Propongo dar nombre a la imagen de aquellas ruinas para que se nos revelen como síntoma de un real velado. Ese nombre ya fue enunciado, legalmente, cuando ese terreno se convirtió en “una herencia yacente”, una herencia que nadie reclamó, de la que nadie quiso hacerse cargo. Doy pues a ese nombre el alcance de un síntoma anclado en esas ruinas. Podemos entonces reconocer ese lugar que las fotos de 1993 presentan como el lugar de aquello que Aby Warburg llamó una sobrevivencia – Nachleben- objeto histórico de un pasado latente que las fotos rescatan y que puede desplegarse a partir del momento en que reconocemos su aparición.

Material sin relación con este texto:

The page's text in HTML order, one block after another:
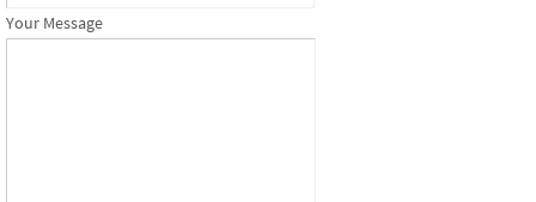
Your Message
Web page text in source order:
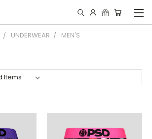
UNDERWEAR MEN'S
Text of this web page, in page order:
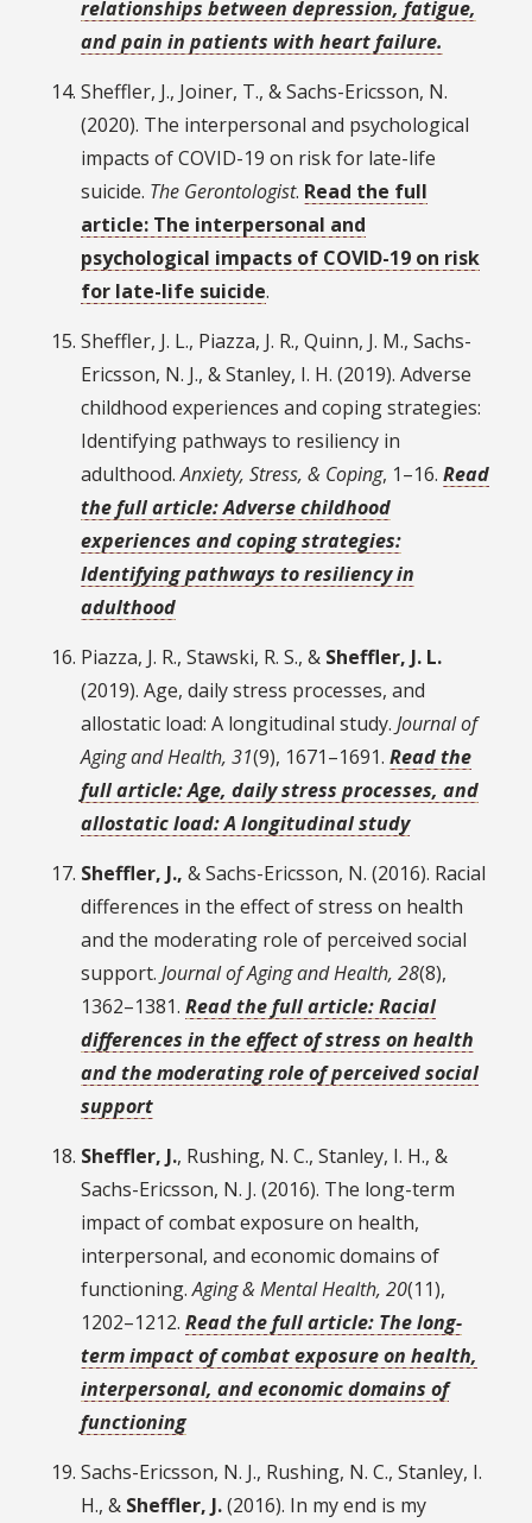
relationships between depression, fatigue,
and pain in patients with heart failure.
Sheffler, J., Joiner, T., & Sachs-Ericsson, N.
(2020). The interpersonal and psychological
impacts of COVID-19 on risk for late-life
suicide. The Gerontologist. Read the full
article: The interpersonal and
psychological impacts of COVID-19 on risk
for late-life suicide.
Sheffler, J. L., Piazza, J. R., Quinn, J. M., Sachs-
Ericsson, N. J., & Stanley, I. H. (2019). Adverse
childhood experiences and coping strategies:
Identifying pathways to resiliency in
adulthood.Anxiety, Stress, & Coping, 1–16. Read
the full article: Adverse childhood
experiences and coping strategies:
Identifying pathways to resiliency in
adulthood
Piazza, J. R., Stawski, R. S., & Sheffler, J. L.
(2019). Age, daily stress processes, and
allostatic load: A longitudinal study. Journal of
Aging and Health, 31(9), 1671–1691. Read the
full article: Age, daily stress processes, and
allostatic load: A longitudinal study
Sheffler, J., & Sachs-Ericsson, N. (2016). Racial
differences in the effect of stress on health
and the moderating role of perceived social
support. Journal of Aging and Health, 28(8),
1362–1381. Read the full article: Racial
differences in the effect of stress on health
and the moderating role of perceived social
support
Sheffler, J., Rushing, N. C., Stanley, I. H., &
Sachs-Ericsson, N. J. (2016). The long-term
impact of combat exposure on health,
interpersonal, and economic domains of
functioning.Aging & Mental Health, 20(11),
1202–1212. Read the full article: The long-
term impact of combat exposure on health,
interpersonal, and economic domains of
functioning
Sachs-Ericsson, N. J., Rushing, N. C., Stanley, I.
H., & Sheffler, J.(2016). In my end is my
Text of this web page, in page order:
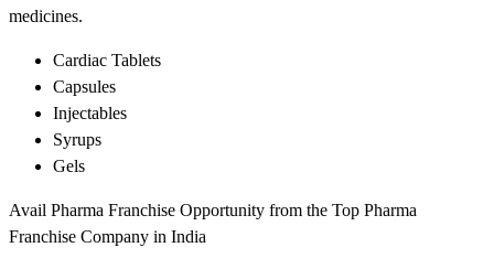
medicines.
Cardiac Tablets
Capsules
Injectables
Syrups
Gels
Avail Pharma Franchise Opportunity from the Top Pharma
Franchise Company in India
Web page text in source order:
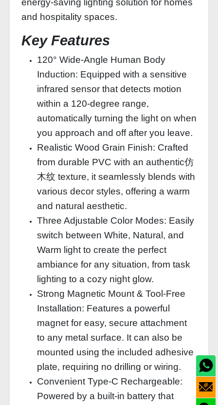
energy-saving lighting solution for homes
and hospitality spaces.
Key Features
120° Wide-Angle Human Body
Induction: Equipped with a sensitive
infrared sensor that detects motion
within a 120-degree range,
automatically turning the light on when
you approach and off after you leave.
Realistic Wood Grain Finish: Crafted
from durable PVC with an authentic仿
木纹 texture, it seamlessly blends with
various decor styles, offering a warm
and natural aesthetic.
Three Adjustable Color Modes: Easily
switch between White, Natural, and
Warm light to create the perfect
ambiance for any situation, from task
lighting to a cozy night glow.
Strong Magnetic Mount & Tool-Free
Installation: Features a powerful
magnet for easy, secure attachment
to any metal surface. It can also be
mounted using the included adhesive
plate, requiring no drilling or wiring.
Convenient Type-C Rechargeable:
Powered by a built-in battery that
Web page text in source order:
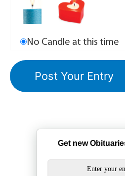
No Candle at this time
Get new
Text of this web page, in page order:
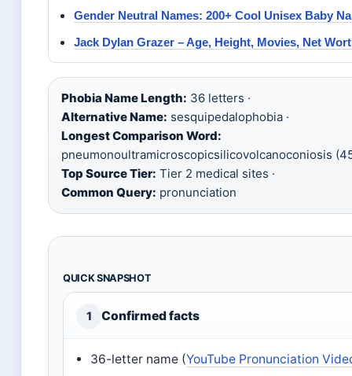
Gender Neutral Names: 200+ Cool Unisex Baby
Jack Dylan Grazer – Age, Height, Movies, Net
Phobia Name Length: 36 letters ·
Alternative Name: sesquipedalophobia ·
Longest Comparison Word:
pneumonoultramicroscopicsilicovolcanoconiosis
Top Source Tier: Tier 2 medical sites ·
Common Query: pronunciation
QUICK SNAPSHOT
1 Confirmed facts
36-letter name (YouTube Pronunciation
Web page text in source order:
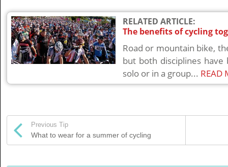
RELATED ARTICLE:
The benefits of cycling
Road or mountain bike,
but both disciplines
solo or in a group... READ
Previous Tip
What to wear for a summer of cycling
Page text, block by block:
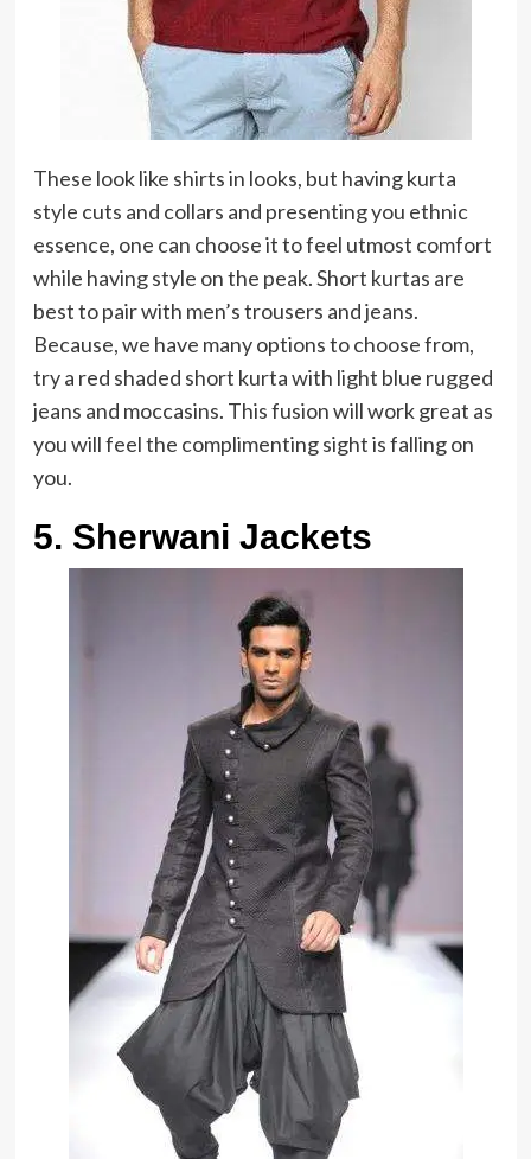
These look like shirts in looks, but having kurta
style cuts and collars and presenting you ethnic
essence, one can choose it to feel utmost comfort
while having style on the peak. Short kurtas are
best to pair with men’s trousers and jeans.
Because, we have many options to choose from,
try a red shaded short kurta with light blue rugged
jeans and moccasins. This fusion will work great as
you will feel the complimenting sight is falling on
you.
5. Sherwani Jackets
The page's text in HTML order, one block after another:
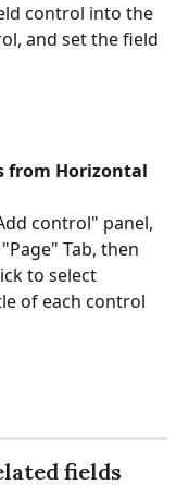
control into the
and set the field
from Horizontal
control" panel,
Tab, then
to select
of each control
fields
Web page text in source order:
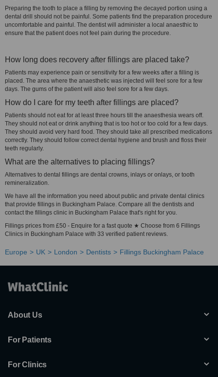
Preparing the tooth to place a filling by removing the decayed portion using a
dental drill should not be painful. Some patients find the preparation procedure
uncomfortable and painful. The dentist will administer a local anaesthic to
ensure that the patient does not feel pain during the procedure.
How long does recovery after fillings are placed take?
Patients may experience pain or sensitivity for a few weeks after a filling is
placed. The area where the anaesthetic was injected will feel sore for a few
days. The gums of the patient will also feel sore for a few days.
How do I care for my teeth after fillings are placed?
Patients should not eat for at least three hours till the anaesthesia wears off.
They should not eat or drink anything that is too hot or too cold for a few days.
They should avoid very hard food. They should take all prescribed medications
correctly. They should follow correct dental hygiene and brush and floss their
teeth regularly.
What are the alternatives to placing fillings?
Alternatives to dental fillings are dental crowns, inlays or onlays, or tooth
remineralization.
We have all the information you need about public and private dental clinics
that provide fillings in Buckingham Palace. Compare all the dentists and
contact the fillings clinic in Buckingham Palace that's right for you.
Fillings prices from £50 - Enquire for a fast quote ★ Choose from 6 Fillings
Clinics in Buckingham Palace with 33 verified patient reviews.
Europe UK London Dentists Fillings Buckingham Palace
About Us
For Patients
For Clinics
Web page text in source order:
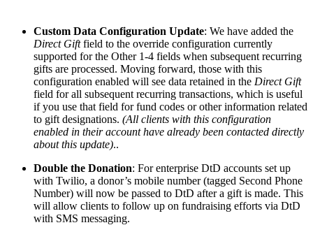
Custom Data Configuration Update: We have added the
Direct Giftfield to the override configuration currently
supported for the Other 1-4 fields when subsequent recurring
gifts are processed. Moving forward, those with this
configuration enabled will see data retained in the Direct Gift
field for all subsequent recurring transactions, which is useful
if you use that field for fund codes or other information related
to gift designations. (All clients with this configuration
enabled in their account have already been contacted directly
about this update)..
Double the Donation: For enterprise DtD accounts set up
with Twilio, a donor’s mobile number (tagged Second Phone
Number) will now be passed to DtD after a gift is made. This
will allow clients to follow up on fundraising efforts via DtD
with SMS messaging.
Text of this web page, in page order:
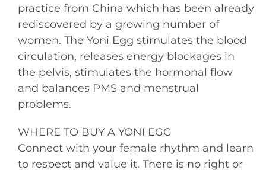
practice from China which has been already
rediscovered by a growing number of
women. The Yoni Egg stimulates the blood
circulation, releases energy blockages in
the pelvis, stimulates the hormonal flow
and balances PMS and menstrual
problems.
WHERE TO BUY A YONI EGG
Connect with your female rhythm and learn
to respect and value it. There is no right or
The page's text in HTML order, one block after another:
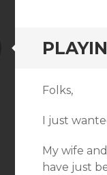
Standard
Folks,
I just
My wife
have just
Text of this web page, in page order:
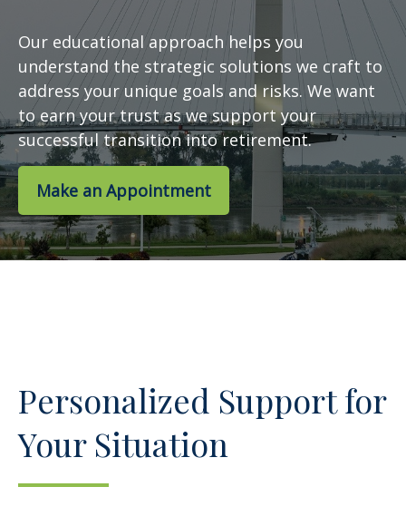
Our educational approach helps you
understand the strategic solutions we craft to
address your unique goals and risks. We want
to earn your trust as we support your
successful transition into retirement.
Make an Appointment
Personalized Support for
Your Situation
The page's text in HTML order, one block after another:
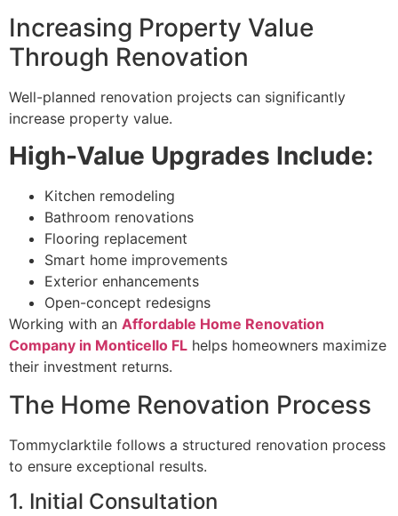
Increasing Property Value
Through Renovation
Well-planned renovation projects can significantly
increase property value.
High-Value Upgrades Include:
Kitchen remodeling
Bathroom renovations
Flooring replacement
Smart home improvements
Exterior enhancements
Open-concept redesigns
Working with an Affordable Home Renovation
Company in Monticello FL helps homeowners maximize
their investment returns.
The Home Renovation Process
Tommyclarktile follows a structured renovation process
to ensure exceptional results.
1. Initial Consultation
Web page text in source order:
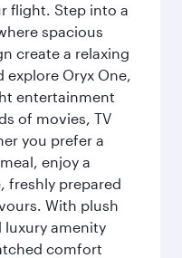
flight. Step into a
spacious
create a relaxing
explore Oryx One,
entertainment
of movies, TV
you prefer a
enjoy a
freshly prepared
With plush
luxury amenity
comfort
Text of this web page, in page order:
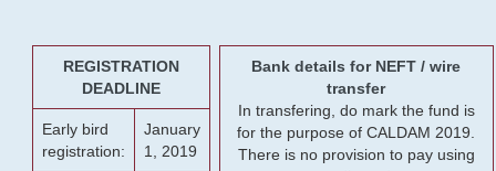
REGISTRATION
DEADLINE
Early bird
registration:
January
1, 2019
Bank details for NEFT / wire
transfer
In transfering, do mark the fund is
for the purpose of CALDAM 2019.
There is no provision to pay using
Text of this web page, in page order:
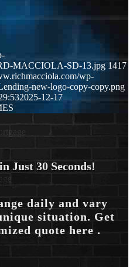
MACCIOLA-SD-13.jpg 1417
wp-
new-logo-copy-copy.png
2025-12-17
Just 30 Seconds!
daily and vary
situation. Get
quote here .

¿Qué sobrevivía allí? “La sobrevivencia -comenta Didi-Huberman- indica al mismo tiempo un resultado y un proceso: expresa los rastros y expresa el trabajo del tiempo en la historia”.[5] Walter Benjamin caracteriza ese trabajo con dos términos “cuyas significaciones conjugan, no por azar, movimientos de doble régimen: Einfall, se refiere a la caída, a la irrupción de algo y Umschlag que remite a la inversión y al envolvimiento”.[6] Allí en el jardín, caídos como una ocurrencia surrealista, hay, desparramados, restos, que de algún modo invierten aquello que estuvo un día allí.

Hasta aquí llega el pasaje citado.